# would you like some wine with that?



## jc.corbett (Mar 2, 2010)

Misha was in her glory last night. She was left alone for 15 minutes downstairs in a friends house. We were all upstairs in a home music studio that was off limits to dogs. This was, in my mind, a good test of her ability to control herself alone, unsupervised, and un-crated. 

When we came back downstairs, to our dismay, it was discovered that she had eaten two full, home-made Chicken Cordon Bleu breast halves from the dining room table. We had, needless to say, forgotten to puppy proof that room. As we came down the stairs she was doing that thing where they sort of pace around looking for more food at the end of a meal (anyone know that move?).

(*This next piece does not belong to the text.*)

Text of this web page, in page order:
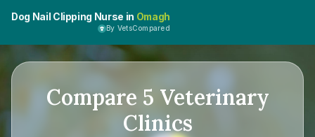
Dog Nail Clipping Nurse in Omagh
By VetsCompared
Compare 5 Veterinary
Clinics

We returned to our beers on the back deck, and she fell fast asleep, her belly grumbling audibly as we drank well into the morning hours. I am still awaiting the massive diarrhea.


----------



## ruby55 (Mar 24, 2009)

If I drank beer well into the morning I would be waiting for the diarrhea too. Oh wait; you meant Misha....


----------



## OrdinaryEllen (Jun 20, 2010)

*My golden goes for the actual glass of wine*

My golden may be a wino. A couple of weeks ago, a guest left a full glass of wine on the coffee table. Piper came inside a few minutes after everyone left. I was in the kitchen, heard major slurping sounds. I turned to look into the family room and by then he had downed the entire glass of wine. I guess this is one of the things you gotta love about young goldens, they're always ready for a new escapade.

Now that he has acquired a taste, everytime he sees a wine bottle he watches it like a hawk and he even scans the refrigerator shelves every time the door is opened.

I worried about him drinking the wine and actually he did act a little silly after he drank it, but I have no idea if a dog can be somewhat intoxicated. Maybe someone else knows.


----------